Artık flip'ün İngilizce içindeki anlamı hakkında daha fazla bilgi sahibi olduğunuza göre, seçilen örnekler aracılığıyla bunların nasıl kullanılacağını ve nasıl yapılacağını öğrenebilirsiniz. onları okuyun. Ve önerdiğimiz ilgili kelimeleri öğrenmeyi unutmayın. Web sitemiz sürekli olarak yeni kelimeler ve yeni örneklerle güncellenmektedir, böylece bilmediğiniz diğer kelimelerin anlamlarını İngilizce içinde arayabilirsiniz.

flip ile ilgili kelimeler

İngilizce hakkında bilginiz var mı

İngilizce, İngiltere'ye göç eden ve 1400 yılı aşkın bir süre içinde gelişen Germen kabilelerinden gelmektedir. İngilizce, Çince ve İspanyolca'dan sonra dünyada en çok konuşulan üçüncü dildir.

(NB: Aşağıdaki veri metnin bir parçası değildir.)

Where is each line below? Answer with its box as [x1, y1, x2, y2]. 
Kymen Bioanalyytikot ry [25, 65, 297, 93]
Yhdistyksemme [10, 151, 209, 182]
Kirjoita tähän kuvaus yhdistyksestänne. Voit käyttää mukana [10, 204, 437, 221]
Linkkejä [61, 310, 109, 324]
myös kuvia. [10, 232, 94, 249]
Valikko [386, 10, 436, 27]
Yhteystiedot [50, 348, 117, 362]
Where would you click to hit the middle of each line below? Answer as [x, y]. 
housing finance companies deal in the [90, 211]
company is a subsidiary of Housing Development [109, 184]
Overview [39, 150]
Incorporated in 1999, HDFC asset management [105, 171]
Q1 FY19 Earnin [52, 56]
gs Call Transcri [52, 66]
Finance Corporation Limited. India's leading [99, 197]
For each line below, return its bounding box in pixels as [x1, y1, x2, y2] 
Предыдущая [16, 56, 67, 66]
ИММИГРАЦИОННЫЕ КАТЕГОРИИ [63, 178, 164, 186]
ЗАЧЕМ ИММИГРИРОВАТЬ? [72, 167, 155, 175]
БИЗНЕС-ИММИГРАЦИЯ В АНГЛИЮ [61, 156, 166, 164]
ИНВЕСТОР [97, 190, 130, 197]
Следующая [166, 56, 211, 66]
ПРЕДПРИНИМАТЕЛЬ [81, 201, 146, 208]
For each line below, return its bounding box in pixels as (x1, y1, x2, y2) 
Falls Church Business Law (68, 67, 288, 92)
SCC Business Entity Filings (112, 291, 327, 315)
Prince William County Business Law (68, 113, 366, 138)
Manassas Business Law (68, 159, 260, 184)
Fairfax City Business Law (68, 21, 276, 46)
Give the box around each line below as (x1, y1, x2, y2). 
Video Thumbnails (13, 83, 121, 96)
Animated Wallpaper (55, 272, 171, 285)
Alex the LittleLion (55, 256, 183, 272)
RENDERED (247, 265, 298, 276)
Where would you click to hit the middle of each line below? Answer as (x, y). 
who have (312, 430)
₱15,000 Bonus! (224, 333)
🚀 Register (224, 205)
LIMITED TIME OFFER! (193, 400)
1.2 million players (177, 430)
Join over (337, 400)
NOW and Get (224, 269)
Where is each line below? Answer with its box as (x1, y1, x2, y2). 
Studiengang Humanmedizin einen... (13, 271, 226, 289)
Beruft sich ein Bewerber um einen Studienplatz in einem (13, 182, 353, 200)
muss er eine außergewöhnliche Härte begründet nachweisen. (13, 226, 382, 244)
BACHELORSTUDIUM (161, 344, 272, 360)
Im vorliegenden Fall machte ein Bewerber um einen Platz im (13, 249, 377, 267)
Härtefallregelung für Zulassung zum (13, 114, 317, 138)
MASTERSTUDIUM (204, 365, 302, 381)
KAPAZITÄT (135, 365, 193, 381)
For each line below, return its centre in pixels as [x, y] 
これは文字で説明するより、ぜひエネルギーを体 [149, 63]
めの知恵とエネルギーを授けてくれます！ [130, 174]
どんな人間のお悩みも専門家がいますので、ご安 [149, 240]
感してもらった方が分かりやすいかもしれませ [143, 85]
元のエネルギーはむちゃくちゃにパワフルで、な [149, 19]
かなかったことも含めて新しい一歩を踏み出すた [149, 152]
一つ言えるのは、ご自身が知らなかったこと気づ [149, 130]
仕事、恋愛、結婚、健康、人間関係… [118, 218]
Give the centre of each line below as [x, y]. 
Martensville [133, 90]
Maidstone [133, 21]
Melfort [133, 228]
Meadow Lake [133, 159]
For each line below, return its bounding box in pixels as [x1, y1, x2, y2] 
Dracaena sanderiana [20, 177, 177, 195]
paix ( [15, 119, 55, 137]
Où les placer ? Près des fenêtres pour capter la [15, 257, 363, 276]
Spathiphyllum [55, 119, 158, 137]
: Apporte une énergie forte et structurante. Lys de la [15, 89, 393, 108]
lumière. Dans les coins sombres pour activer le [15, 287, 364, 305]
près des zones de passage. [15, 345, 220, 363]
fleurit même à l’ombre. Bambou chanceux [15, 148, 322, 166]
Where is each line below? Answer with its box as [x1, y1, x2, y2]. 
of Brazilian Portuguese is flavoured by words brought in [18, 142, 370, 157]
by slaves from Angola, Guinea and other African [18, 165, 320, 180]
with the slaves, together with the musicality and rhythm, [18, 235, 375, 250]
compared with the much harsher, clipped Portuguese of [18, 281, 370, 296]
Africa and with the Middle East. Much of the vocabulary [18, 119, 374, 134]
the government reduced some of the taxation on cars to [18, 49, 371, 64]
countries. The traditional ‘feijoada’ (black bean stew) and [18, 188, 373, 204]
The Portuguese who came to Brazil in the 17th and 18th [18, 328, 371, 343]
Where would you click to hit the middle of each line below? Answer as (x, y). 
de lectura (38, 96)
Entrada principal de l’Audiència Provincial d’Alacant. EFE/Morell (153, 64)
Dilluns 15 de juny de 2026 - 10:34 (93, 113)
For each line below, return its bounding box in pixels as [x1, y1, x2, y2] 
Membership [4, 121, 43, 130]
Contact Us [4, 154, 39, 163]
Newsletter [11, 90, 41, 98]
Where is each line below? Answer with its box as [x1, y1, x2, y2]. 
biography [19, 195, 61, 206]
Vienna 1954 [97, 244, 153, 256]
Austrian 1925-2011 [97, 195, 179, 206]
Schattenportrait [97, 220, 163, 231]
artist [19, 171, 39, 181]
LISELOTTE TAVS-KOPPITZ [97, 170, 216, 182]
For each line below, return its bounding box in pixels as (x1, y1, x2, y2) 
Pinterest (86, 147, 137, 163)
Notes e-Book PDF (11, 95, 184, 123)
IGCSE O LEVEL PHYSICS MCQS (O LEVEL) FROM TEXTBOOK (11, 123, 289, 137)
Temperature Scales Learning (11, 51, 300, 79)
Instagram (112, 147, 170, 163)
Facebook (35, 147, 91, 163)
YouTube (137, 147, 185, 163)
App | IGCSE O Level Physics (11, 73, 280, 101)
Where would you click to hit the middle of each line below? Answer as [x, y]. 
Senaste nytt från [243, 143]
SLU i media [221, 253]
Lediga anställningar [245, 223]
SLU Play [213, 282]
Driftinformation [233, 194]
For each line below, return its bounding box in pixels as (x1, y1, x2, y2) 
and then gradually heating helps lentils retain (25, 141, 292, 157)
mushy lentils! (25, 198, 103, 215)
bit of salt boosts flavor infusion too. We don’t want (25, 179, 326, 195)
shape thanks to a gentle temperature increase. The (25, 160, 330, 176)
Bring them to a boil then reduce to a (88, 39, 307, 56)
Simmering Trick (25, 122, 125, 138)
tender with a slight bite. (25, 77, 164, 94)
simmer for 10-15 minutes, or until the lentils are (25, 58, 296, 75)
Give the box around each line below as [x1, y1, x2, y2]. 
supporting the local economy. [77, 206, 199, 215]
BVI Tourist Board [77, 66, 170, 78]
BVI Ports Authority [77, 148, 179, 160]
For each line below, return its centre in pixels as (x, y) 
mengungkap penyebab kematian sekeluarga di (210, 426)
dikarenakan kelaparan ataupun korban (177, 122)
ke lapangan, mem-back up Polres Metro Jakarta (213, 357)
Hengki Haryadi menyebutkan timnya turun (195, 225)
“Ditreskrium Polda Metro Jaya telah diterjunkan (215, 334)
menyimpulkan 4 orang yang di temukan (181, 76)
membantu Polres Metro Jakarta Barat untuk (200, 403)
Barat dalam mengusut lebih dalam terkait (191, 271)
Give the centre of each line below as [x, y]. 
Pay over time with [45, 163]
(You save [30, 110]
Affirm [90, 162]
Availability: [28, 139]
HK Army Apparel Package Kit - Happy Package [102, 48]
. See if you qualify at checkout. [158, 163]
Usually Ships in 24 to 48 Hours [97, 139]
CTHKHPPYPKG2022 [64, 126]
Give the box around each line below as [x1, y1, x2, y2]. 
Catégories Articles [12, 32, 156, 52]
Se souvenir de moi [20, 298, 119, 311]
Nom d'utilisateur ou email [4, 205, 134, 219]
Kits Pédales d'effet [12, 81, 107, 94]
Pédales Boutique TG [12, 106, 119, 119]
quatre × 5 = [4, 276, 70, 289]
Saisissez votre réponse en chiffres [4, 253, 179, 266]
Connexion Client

En çok öğrenilen ikinci dildir. ve yaklaşık 60 egemen ülkenin resmi dilidir.Bu dil, ikinci ve yabancı dil olarak anadili konuşanlardan daha fazla sayıda konuşmacıya sahiptir.İngilizce aynı zamanda Birleşmiş Milletler, Avrupa Birliği ve diğer birçok uluslararası kuruluşun ortak resmi dilidir. ve bölgesel organizasyonlar. Günümüzde dünyanın her yerindeki İngilizce konuşanlar nispeten kolaylıkla iletişim kurabiliyor.